Het enige waar dit weer goed voor is, is om de was te drogen. Als Sanne het 2e laken ophangt is het 1e al nagenoeg droog. De temperatuur tikt vandaag de 38 graden aan. Direct na de lunch de voorraad vloertegels met de nodige moeite uit de voorraadbak tevoorschijn gehaald, lag onder de reserveschroef van zo’n 40 kg. Helaas zit er niet een passend stuk bij om als vervanging te dienen voor een tegel net vóór de koelkast waarin een grote olievlek zit. Dus Sanne gaat nogmaals proberen om dan die vlek er maar uit te krijgen. Verder is ze ontzettend druk met het bestrijden van de “grote bruine kever” plaag. Omstreeks 5 uur krijgen we gezelschap, een Frans bootje, bepakt en bezakt, werkelijk, een oude uitdragerij is er nog heilig bij. Als echte Franse bootjesmensen: ze blijven alleen aan boord en maken geen enkel contact. Even later komt nog een klein modern jachtje vóór ons liggen, waarvan de Franse eigenaar pas na 2 uur door heeft hoe het elektra-systeem werkt.
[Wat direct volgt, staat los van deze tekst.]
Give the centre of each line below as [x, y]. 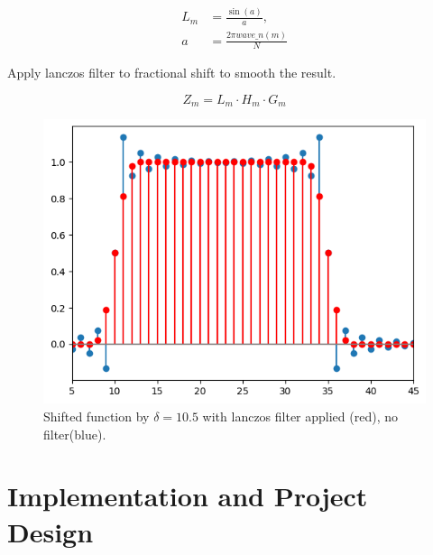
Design [51, 531]
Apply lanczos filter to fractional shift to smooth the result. [172, 73]
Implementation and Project [188, 496]
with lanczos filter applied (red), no [300, 416]
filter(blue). [75, 434]
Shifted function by [97, 416]
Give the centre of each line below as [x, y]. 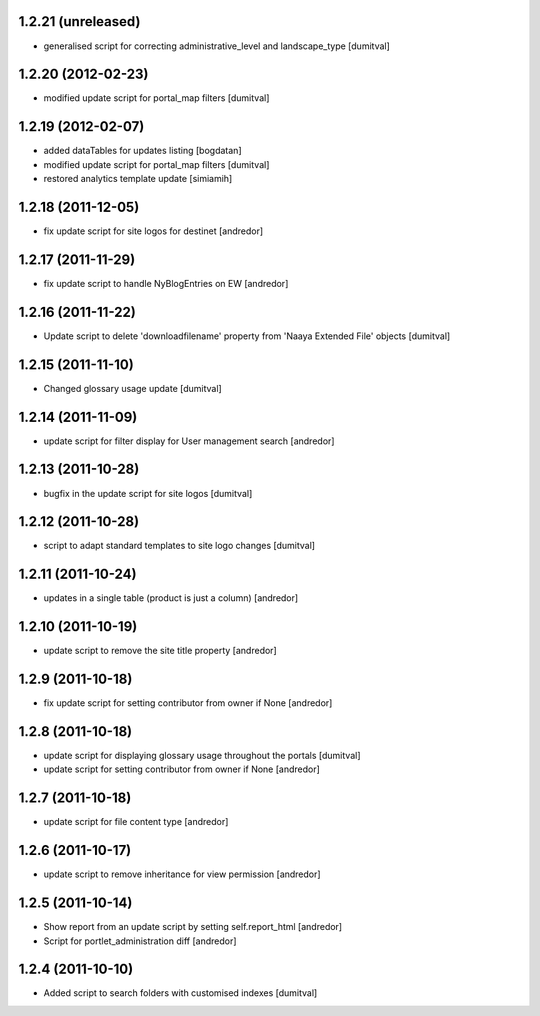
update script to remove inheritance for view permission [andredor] [182, 874]
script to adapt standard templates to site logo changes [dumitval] [179, 546]
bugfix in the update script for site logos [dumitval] [148, 493]
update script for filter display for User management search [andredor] [189, 441]
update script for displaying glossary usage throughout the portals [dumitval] [202, 756]
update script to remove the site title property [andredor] [160, 651]
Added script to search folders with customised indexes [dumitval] [180, 993]
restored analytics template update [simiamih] [138, 179]
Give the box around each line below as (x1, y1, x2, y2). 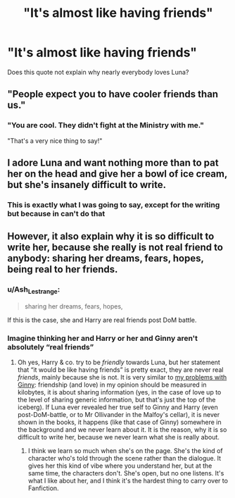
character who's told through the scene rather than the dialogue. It (27, 454, 222, 463)
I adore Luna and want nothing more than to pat (7, 157, 220, 169)
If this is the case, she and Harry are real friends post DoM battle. (7, 316, 197, 324)
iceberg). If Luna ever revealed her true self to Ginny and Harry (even (17, 403, 218, 411)
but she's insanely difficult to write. (7, 179, 167, 191)
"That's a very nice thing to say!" (7, 136, 103, 145)
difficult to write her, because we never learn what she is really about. (17, 433, 220, 442)
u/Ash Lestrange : (7, 285, 61, 296)
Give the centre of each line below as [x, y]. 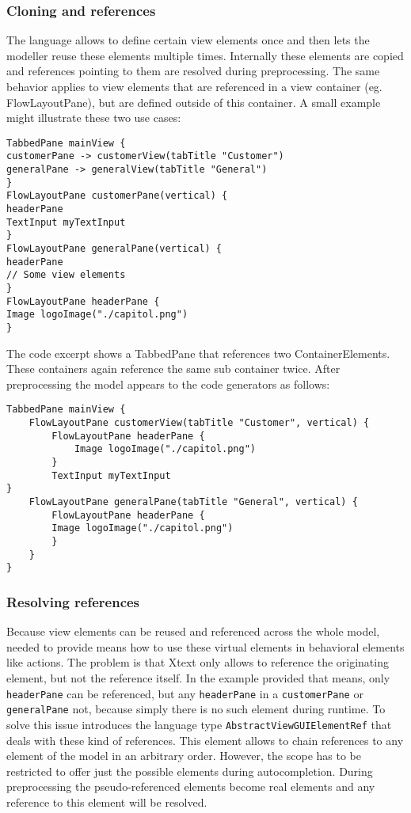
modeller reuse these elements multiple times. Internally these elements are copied [205, 55]
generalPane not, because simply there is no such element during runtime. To [196, 709]
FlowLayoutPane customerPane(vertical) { [117, 196]
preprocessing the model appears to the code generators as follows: [168, 384]
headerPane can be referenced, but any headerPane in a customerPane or [185, 693]
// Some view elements [66, 275]
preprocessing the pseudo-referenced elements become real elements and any [191, 786]
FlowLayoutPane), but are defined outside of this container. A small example [194, 102]
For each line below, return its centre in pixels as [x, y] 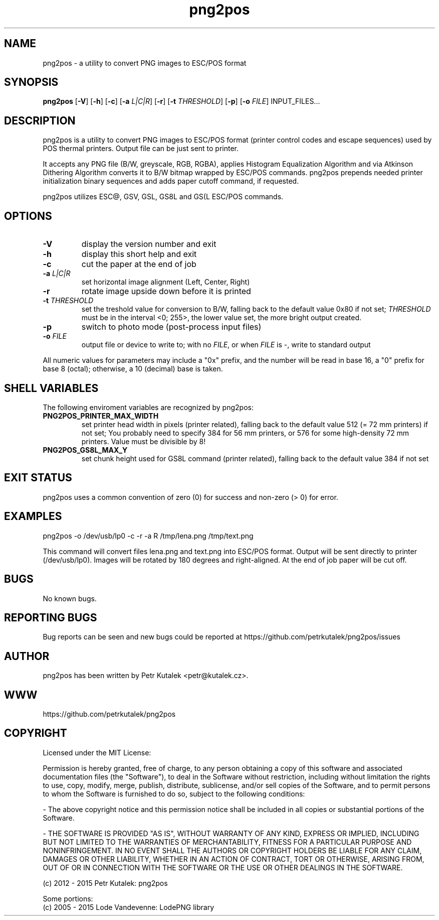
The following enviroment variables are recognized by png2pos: [148, 407]
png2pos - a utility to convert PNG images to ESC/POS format [145, 63]
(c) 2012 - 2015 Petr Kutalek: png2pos [105, 883]
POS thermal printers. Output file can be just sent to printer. [141, 149]
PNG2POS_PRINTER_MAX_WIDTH [101, 416]
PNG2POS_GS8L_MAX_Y [85, 450]
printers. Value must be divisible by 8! [144, 441]
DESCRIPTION [40, 120]
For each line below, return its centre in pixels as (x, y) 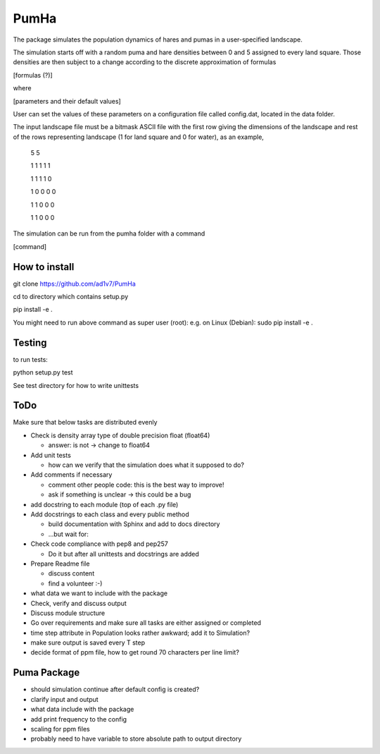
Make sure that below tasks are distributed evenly (85, 422)
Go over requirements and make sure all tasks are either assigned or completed (146, 623)
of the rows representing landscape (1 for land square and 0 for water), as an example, (138, 137)
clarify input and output (64, 699)
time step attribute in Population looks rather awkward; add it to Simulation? (140, 633)
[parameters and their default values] (67, 101)
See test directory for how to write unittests (76, 385)
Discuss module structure (68, 613)
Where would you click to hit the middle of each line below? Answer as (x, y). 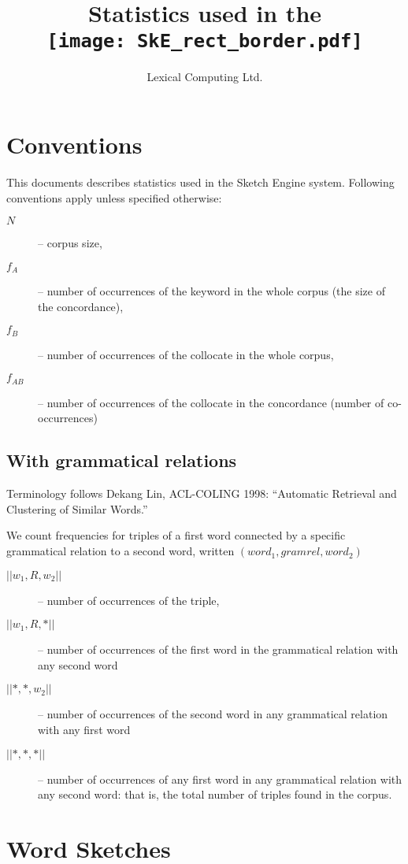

Het staat n.b. in 6 verschillende talen op de distributeur. Dus hebben wij de volgende dag weer gratis stroom!
Dinsdag 15 september.
Zelfde verhaal. Bloedheet, de twee franse jachten zijn om half 10 al onderweg naar hun volgende bestemming. Ondanks de hitte zien we kans het vrij boord aan bakboord grondig te poetsen en in de was te zetten. Sanne in voortdurend gevecht met de kevers. Stoelen op de wal in de schaduw. We maken plannen, die daarna blijken niet door te kunnen gaan nu ook Nederland het district Tarn et Garonne in de Covidban heeft gedaan. Vermoedelijk wordt het quarantaine in Driebergen. Maar nu kunnen we slechts uiterst voorzichtig zijn. En dan, net een paar minuten over 19 uur wacht ons een bijzondere verrassing: de Villa Luise komt uit de sluis, meert vóór ons af en is van plan hier een poosje te blijven. De eerste goede kennissen sinds maanden. Het gaat nog gezellig worden. Wordt vervolgd.